Entries taken from a collection:
+ + + +

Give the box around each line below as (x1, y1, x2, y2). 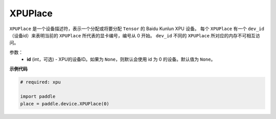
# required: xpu (20, 79, 61, 85)
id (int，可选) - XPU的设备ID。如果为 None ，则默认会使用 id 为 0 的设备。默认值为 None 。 (27, 56, 216, 62)
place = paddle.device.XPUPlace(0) (20, 101, 109, 107)
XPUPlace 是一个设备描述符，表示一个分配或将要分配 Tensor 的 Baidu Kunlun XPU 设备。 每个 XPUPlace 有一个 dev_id (9, 26, 264, 32)
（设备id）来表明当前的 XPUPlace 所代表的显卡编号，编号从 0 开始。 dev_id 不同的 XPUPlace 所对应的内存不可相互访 (9, 32, 260, 38)
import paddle (20, 93, 56, 100)
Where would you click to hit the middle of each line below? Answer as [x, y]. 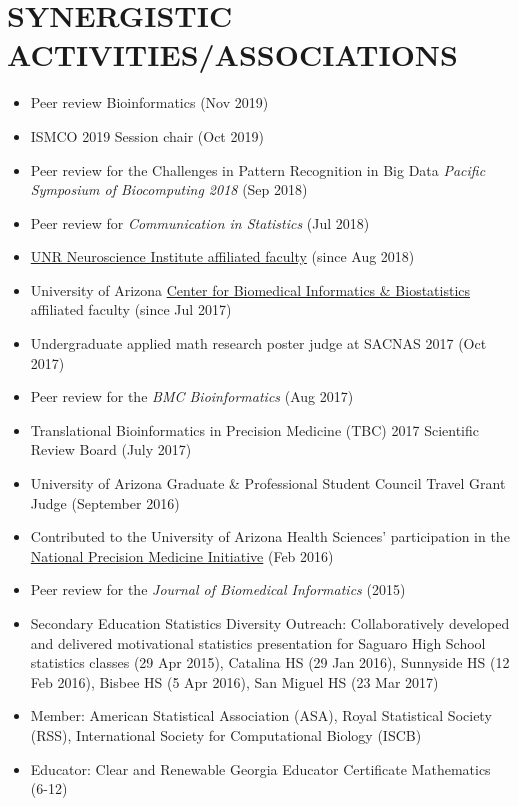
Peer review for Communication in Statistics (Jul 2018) [200, 222]
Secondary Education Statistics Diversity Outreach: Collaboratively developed [270, 623]
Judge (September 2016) [105, 502]
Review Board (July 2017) [111, 449]
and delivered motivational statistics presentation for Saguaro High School [258, 642]
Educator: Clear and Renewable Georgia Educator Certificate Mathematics [260, 768]
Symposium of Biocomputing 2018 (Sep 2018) [169, 189]
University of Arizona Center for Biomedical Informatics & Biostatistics [250, 289]
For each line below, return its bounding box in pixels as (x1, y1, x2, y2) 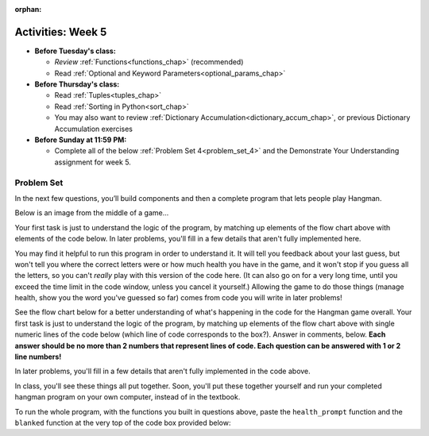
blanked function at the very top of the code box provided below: (14, 418, 231, 427)
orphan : (14, 5, 42, 14)
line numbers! (14, 352, 62, 361)
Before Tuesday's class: (34, 46, 117, 56)
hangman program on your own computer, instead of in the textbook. (14, 392, 241, 402)
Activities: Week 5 (14, 25, 107, 39)
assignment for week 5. (54, 157, 131, 167)
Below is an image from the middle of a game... (14, 208, 169, 218)
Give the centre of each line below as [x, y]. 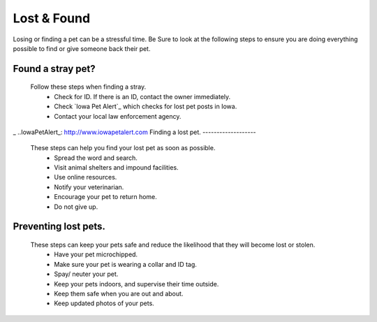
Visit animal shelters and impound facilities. [116, 168]
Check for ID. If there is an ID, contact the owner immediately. [142, 96]
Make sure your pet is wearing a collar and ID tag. [125, 264]
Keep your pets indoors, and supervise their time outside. [136, 284]
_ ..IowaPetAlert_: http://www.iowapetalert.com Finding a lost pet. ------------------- [134, 132]
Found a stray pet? [54, 69]
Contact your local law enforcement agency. [118, 116]
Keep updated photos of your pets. [104, 303]
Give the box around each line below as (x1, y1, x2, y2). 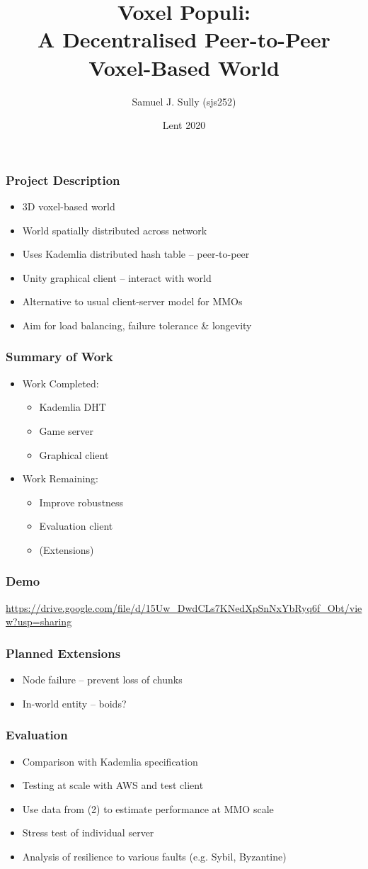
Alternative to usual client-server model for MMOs (22, 294, 243, 309)
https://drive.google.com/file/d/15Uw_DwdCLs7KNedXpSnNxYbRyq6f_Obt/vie (6, 600, 362, 615)
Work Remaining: (22, 471, 98, 486)
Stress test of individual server (22, 825, 154, 840)
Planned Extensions (6, 644, 121, 661)
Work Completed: (22, 375, 99, 390)
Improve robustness (39, 494, 124, 509)
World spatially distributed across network (22, 222, 207, 237)
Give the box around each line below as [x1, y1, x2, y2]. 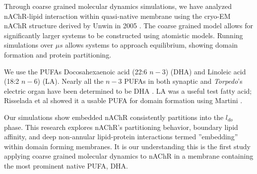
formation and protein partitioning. [4, 49, 112, 59]
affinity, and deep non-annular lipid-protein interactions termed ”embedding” [4, 131, 238, 142]
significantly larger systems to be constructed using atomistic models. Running [4, 30, 243, 40]
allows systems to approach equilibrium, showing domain [65, 40, 238, 50]
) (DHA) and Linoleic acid [165, 66, 246, 76]
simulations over [4, 40, 53, 50]
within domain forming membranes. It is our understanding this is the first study [4, 141, 251, 151]
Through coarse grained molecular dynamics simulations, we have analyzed [4, 1, 232, 11]
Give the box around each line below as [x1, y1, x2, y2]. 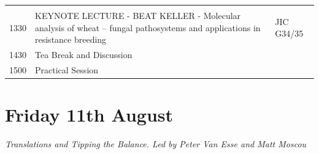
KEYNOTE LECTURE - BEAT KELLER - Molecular [35, 9, 241, 21]
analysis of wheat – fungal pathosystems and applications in [35, 21, 261, 34]
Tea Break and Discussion [35, 48, 133, 61]
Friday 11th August [5, 102, 174, 127]
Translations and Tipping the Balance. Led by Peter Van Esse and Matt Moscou [5, 137, 307, 150]
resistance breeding [35, 33, 107, 46]
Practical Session [35, 63, 99, 76]
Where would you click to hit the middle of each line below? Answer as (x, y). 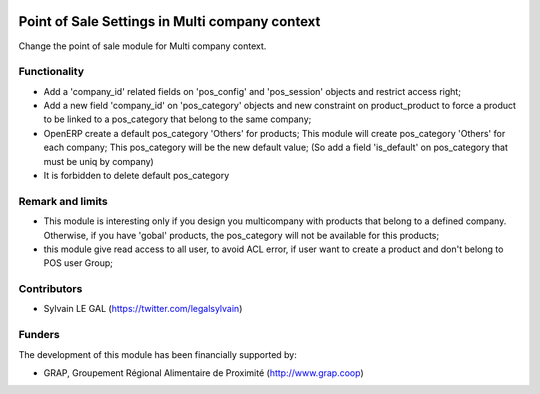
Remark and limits (63, 201)
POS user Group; (78, 263)
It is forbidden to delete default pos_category (136, 175)
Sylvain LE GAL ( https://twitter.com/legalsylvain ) (143, 309)
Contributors (50, 289)
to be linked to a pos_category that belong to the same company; (177, 119)
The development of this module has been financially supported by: (157, 354)
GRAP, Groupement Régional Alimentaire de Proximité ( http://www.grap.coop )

+ + + +

> [WORK ITEM]: Every line from the one containing "Improve robustness (39, 494, 124, 509)" through the end of the entries above is to be copied exactly; pictures are to be left out.

> [RESULT FOR THIS EXERCISE]:
Improve robustness (39, 494, 124, 509)
World spatially distributed across network (22, 222, 207, 237)
Give the box around each line below as [x1, y1, x2, y2]. 
formation and protein partitioning. [4, 49, 112, 59]
affinity, and deep non-annular lipid-protein interactions termed ”embedding” [4, 131, 238, 142]
significantly larger systems to be constructed using atomistic models. Running [4, 30, 243, 40]
allows systems to approach equilibrium, showing domain [65, 40, 238, 50]
) (DHA) and Linoleic acid [165, 66, 246, 76]
simulations over [4, 40, 53, 50]
within domain forming membranes. It is our understanding this is the first study [4, 141, 251, 151]
Through coarse grained molecular dynamics simulations, we have analyzed [4, 1, 232, 11]
Give the box around each line below as [x1, y1, x2, y2]. 
KEYNOTE LECTURE - BEAT KELLER - Molecular [35, 9, 241, 21]
analysis of wheat – fungal pathosystems and applications in [35, 21, 261, 34]
Tea Break and Discussion [35, 48, 133, 61]
Friday 11th August [5, 102, 174, 127]
Translations and Tipping the Balance. Led by Peter Van Esse and Matt Moscou [5, 137, 307, 150]
resistance breeding [35, 33, 107, 46]
Practical Session [35, 63, 99, 76]
Where would you click to hit the middle of each line below? Answer as (x, y). 
Remark and limits (63, 201)
POS user Group; (78, 263)
It is forbidden to delete default pos_category (136, 175)
Sylvain LE GAL ( https://twitter.com/legalsylvain ) (143, 309)
Contributors (50, 289)
to be linked to a pos_category that belong to the same company; (177, 119)
The development of this module has been financially supported by: (157, 354)
GRAP, Groupement Régional Alimentaire de Proximité ( http://www.grap.coop )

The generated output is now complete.